Slow text mining PDF processing

Hello all,
I have a text mining workflow to process pdf files. I am using the dictionary tagger because I woud like to find specific words in reports.
However, when I upload a pdf file, e.g. a scientific paper of 12 pages, my KNIME get stuck or, the workflow is extremely slow.
Do you know why?

Thanks all!
Cheers,
Nazareno.

Hi,
is there a specific node that slows down or is it the whole workflow? Can you share the workflow and an example file with us so we can analyze the runtime better?
Kind regards
Alexander

1 Like

Hi Alexander,
Thanks for the answer.
The “number filter” node is quite slow and then in the “Punctuation Erasure” node the workflow get stuck.

workflow: Dictionary tagger.knwf (28.5 KB)
Paper: https://reader.elsevier.com/reader/sd/pii/S0160412017322328?token=53A0814768C9C1D62B75AC40AEFD05039DEB3419931BC9967CFD66757576E2C47224CC0E6F27A0167E09A3E1717CF726

1 Like

Hi,
can you also share the file “OHEJPGlossary.xlsx” so I can execute the workflow myself?
Kind regards
Alexander

Hi Alexander,
for several reasons I can not share the original file. Anyway, here you can have a file as example.
Best regards,
Nazareno.

OHEJPGlossary2.xlsx (9.0 KB)

Hi,
I think the problem is that you have the Bag Of Words Creator before all the preprocessing. It should come at the end of that because otherwise you will apply the preprocessing to each document reference stored in the rows for the individual terms. If you have a look at your data, you will see that the Bag of Words Creator creates one row for each term, but also keeps a reference to the original document in another column. The preprocessing nodes do not know that it is always the same document and just do their work on each row.
Another thing that is strange in your workflow is that you use Strings to Document, then Column Filter where you filter out the document and then String to Document again. I think that is a bit redundant.
Kind regards,
Alexander

2 Likes

Hi,
I thought that the Bag Of Words Creator has to be always at the beginning. However, I moved the Bag Of Words Creator, Tag Filter and TF at the end of the workflow but, althought it does not get stuck, it is still very slow.
Kind regards,
Nazareno.

Hi @Nazareno -

Have you tried increasing the memory allocated to KNIME, as described below? For example, on my laptop with 16GB of memory, I set my Java Heap Space to 12 GB.

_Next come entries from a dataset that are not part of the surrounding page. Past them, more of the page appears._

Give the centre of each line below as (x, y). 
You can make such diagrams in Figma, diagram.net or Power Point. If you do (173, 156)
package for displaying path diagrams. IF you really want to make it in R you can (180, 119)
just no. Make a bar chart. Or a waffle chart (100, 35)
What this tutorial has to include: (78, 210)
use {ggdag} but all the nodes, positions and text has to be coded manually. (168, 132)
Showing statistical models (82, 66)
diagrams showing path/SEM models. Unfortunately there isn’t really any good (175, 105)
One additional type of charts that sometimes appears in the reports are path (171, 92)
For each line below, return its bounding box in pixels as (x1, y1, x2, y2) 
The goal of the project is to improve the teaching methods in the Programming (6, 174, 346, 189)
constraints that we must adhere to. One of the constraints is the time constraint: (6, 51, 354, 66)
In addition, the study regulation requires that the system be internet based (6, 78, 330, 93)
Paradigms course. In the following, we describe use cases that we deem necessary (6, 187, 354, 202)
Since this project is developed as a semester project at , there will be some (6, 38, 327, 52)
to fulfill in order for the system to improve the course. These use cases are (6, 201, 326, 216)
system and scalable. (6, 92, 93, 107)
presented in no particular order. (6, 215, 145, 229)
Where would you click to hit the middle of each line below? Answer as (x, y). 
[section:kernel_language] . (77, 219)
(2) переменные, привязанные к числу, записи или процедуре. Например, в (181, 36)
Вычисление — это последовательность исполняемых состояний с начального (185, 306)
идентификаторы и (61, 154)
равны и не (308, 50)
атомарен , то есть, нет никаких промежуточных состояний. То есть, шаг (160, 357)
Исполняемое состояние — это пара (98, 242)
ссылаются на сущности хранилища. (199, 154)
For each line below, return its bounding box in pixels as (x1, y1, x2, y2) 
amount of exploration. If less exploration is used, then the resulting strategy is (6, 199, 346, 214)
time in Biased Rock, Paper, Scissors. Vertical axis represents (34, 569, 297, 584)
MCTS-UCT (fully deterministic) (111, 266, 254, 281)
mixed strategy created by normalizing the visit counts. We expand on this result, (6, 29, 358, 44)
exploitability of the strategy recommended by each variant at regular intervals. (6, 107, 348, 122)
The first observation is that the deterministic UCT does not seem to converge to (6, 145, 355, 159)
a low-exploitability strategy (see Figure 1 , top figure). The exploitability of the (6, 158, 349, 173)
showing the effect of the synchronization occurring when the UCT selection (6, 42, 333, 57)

https://www.knime.com/faq#q4_2

This is generally a good thing to do, but it’s especially important for text processing workflows, which tend to be resource intensive.

1 Like

Hi Scott,
last week we also tried that and we set the memory to 8GB but did not changed much. Unfortunately our PC are not 16GB.
Do you think this might be the cause?
Cheers,
Nazareno.

Try this. I edited your workflow a bit (based on what Alexander already mentioned - removed extra Strings to Document and filtering nodes, moved Bag of Words to the end) and added a Timer node.

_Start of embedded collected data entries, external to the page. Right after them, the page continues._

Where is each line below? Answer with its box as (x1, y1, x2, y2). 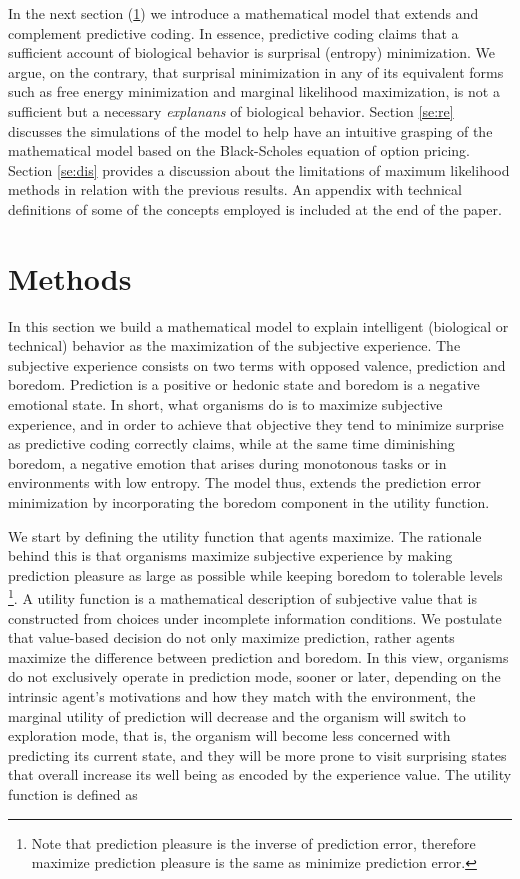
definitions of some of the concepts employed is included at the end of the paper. (8, 198, 502, 219)
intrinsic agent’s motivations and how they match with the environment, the (8, 686, 476, 706)
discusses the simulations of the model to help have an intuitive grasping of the (8, 120, 493, 141)
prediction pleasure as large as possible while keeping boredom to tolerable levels (8, 564, 503, 585)
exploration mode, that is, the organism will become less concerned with (8, 725, 451, 746)
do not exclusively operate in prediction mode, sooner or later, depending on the (8, 666, 501, 687)
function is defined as (8, 783, 138, 804)
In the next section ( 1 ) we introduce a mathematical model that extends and (8, 3, 479, 23)
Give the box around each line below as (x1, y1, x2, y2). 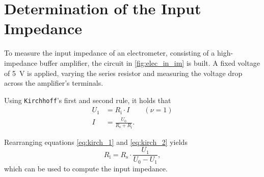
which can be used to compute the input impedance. (4, 163, 168, 173)
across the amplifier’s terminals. (4, 78, 103, 88)
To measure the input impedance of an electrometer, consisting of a (4, 47, 215, 58)
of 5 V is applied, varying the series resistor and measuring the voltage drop (4, 67, 243, 78)
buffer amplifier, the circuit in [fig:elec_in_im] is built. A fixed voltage (39, 57, 260, 68)
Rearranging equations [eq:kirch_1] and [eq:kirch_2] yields (4, 136, 188, 147)
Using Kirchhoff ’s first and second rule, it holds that (4, 94, 171, 105)
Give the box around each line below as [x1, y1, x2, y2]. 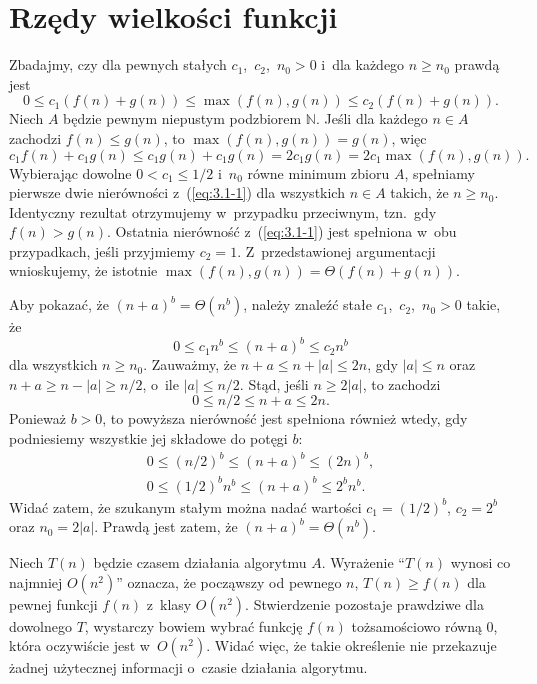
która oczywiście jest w [9, 635, 150, 656]
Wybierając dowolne [9, 162, 132, 183]
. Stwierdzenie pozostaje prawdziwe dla [245, 593, 485, 614]
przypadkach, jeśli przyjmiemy [9, 240, 196, 261]
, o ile [142, 373, 179, 394]
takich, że [390, 182, 449, 203]
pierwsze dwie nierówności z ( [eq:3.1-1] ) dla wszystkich [9, 182, 345, 203]
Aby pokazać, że [9, 294, 109, 315]
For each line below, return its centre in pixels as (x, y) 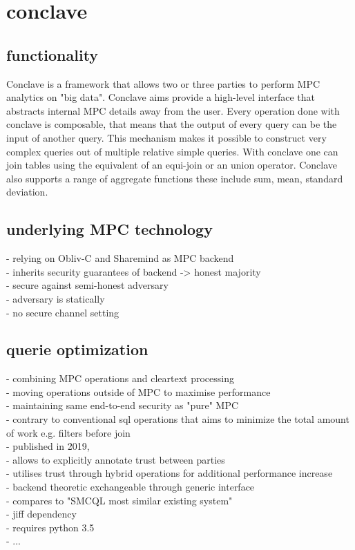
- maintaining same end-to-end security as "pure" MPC (123, 405)
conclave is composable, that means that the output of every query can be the (172, 124)
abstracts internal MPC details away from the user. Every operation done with (173, 110)
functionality (52, 54)
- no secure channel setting (63, 312)
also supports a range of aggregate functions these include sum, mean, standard (175, 178)
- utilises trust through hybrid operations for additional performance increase (170, 473)
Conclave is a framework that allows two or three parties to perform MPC (163, 83)
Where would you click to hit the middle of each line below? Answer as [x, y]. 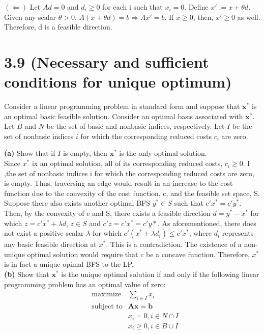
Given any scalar [30, 17]
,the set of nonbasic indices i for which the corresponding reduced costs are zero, [129, 173]
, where [200, 233]
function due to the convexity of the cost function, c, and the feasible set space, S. [132, 193]
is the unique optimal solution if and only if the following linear [160, 274]
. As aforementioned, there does [207, 223]
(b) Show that [27, 274]
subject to [107, 307]
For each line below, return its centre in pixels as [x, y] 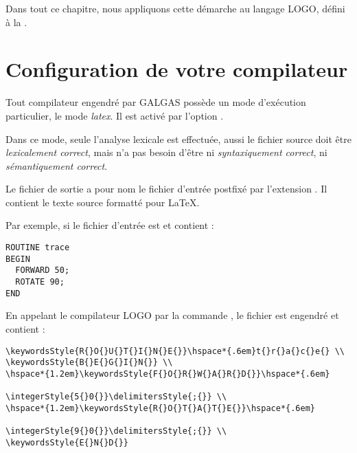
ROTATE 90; [40, 282]
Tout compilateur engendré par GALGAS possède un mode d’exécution [156, 102]
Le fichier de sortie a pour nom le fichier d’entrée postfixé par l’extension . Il [166, 189]
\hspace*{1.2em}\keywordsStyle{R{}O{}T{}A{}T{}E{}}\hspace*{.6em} [161, 408]
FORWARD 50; [43, 270]
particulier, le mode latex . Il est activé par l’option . [115, 115]
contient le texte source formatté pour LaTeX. [103, 202]
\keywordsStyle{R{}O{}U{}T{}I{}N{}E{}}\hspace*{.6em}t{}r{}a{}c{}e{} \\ [175, 351]
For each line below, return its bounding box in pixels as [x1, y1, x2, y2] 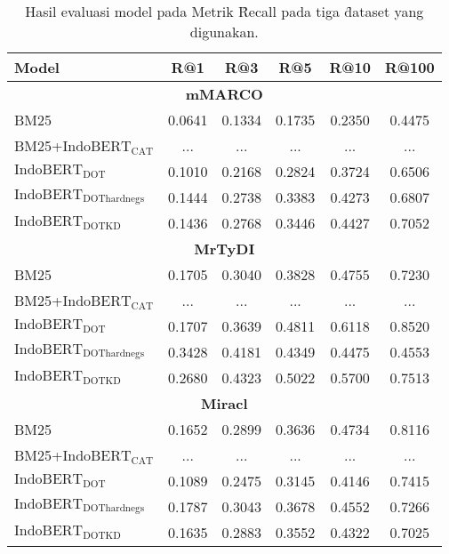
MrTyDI [194, 238, 255, 259]
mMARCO [185, 84, 263, 104]
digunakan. [189, 21, 259, 42]
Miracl [201, 393, 248, 413]
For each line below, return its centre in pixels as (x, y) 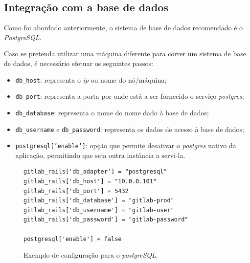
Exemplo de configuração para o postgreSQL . (91, 255)
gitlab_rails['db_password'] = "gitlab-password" (106, 220)
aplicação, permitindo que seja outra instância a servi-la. (100, 155)
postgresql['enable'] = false (73, 239)
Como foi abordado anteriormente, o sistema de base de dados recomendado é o (124, 28)
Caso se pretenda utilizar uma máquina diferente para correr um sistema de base (125, 54)
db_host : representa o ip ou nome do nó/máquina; (91, 79)
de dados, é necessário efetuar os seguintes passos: (79, 63)
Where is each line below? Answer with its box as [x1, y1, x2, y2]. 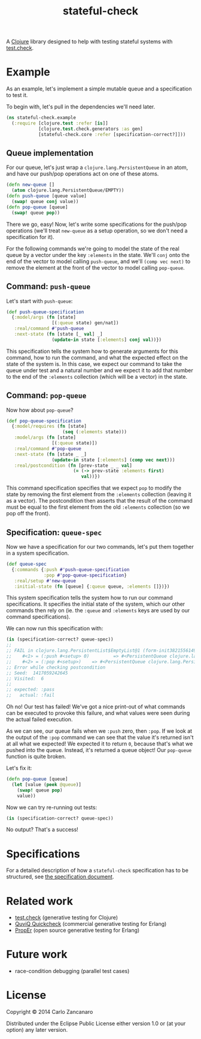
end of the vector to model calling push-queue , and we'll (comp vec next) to [6, 258, 191, 265]
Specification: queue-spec [6, 527, 102, 537]
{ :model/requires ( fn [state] [11, 424, 87, 430]
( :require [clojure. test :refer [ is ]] [11, 120, 109, 126]
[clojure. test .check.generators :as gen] [38, 126, 144, 132]
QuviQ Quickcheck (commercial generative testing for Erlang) [14, 920, 167, 928]
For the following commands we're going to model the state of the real [6, 244, 179, 252]
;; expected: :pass [6, 687, 55, 693]
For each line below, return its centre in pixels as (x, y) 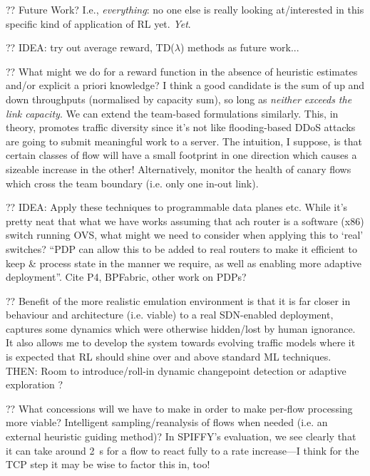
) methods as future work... (240, 47)
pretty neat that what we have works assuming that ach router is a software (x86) (185, 221)
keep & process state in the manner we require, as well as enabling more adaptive (184, 263)
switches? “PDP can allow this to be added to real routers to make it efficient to (181, 248)
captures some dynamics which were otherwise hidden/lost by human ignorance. (181, 328)
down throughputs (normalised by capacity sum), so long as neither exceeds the (179, 99)
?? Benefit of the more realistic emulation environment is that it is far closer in (178, 300)
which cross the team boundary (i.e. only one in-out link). (132, 183)

I ran this on my desktop, and it executed in just a couple of seconds. Granted, I’m only parsing the single document you linked to.

Is this any faster for you?

Dictionary_tagger_SF_Edit.knwf (35.0 KB)

3 Likes

Good morning Scott,
it is fast now!! I thought the order of the nodes was important but it seems not…
Thank you!
Cheers,
Nazareno.

2 Likes

This topic was automatically closed 90 days after the last reply. New replies are no longer allowed.